Copy out each line of the data holding "formatter".

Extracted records
--- START ---
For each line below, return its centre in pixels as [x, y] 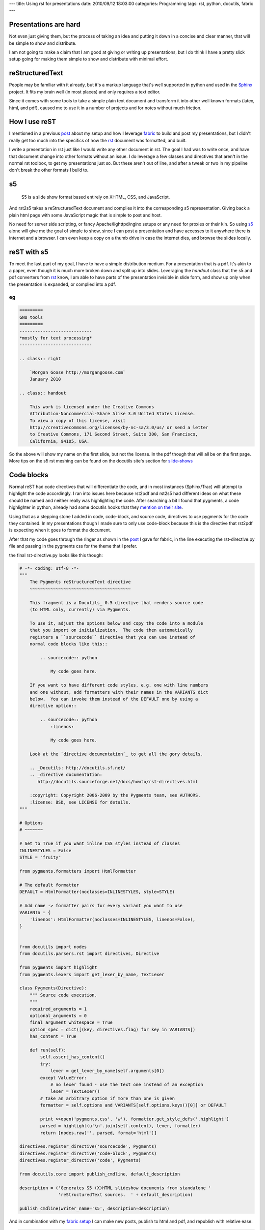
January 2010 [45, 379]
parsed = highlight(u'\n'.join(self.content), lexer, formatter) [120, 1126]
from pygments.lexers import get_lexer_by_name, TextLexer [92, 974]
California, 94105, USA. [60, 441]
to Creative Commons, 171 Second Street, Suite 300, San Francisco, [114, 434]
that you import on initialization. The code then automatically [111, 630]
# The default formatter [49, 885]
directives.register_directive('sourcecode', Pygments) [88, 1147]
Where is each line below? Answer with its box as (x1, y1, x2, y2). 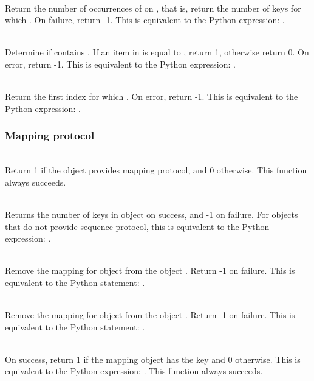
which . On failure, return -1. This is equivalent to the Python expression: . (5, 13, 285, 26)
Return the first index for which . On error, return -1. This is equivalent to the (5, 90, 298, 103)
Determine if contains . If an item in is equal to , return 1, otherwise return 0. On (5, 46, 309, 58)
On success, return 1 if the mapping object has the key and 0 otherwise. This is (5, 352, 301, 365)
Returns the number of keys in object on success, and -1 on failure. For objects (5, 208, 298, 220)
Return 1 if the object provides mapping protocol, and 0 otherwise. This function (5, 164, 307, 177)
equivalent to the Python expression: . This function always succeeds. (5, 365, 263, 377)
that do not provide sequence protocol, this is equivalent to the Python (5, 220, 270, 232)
--- END ---
◆ SOLUTION FOR THIS PROBLEM ◆
parsed = highlight(u'\n'.join(self.content), lexer, formatter) [120, 1126]
# The default formatter [49, 885]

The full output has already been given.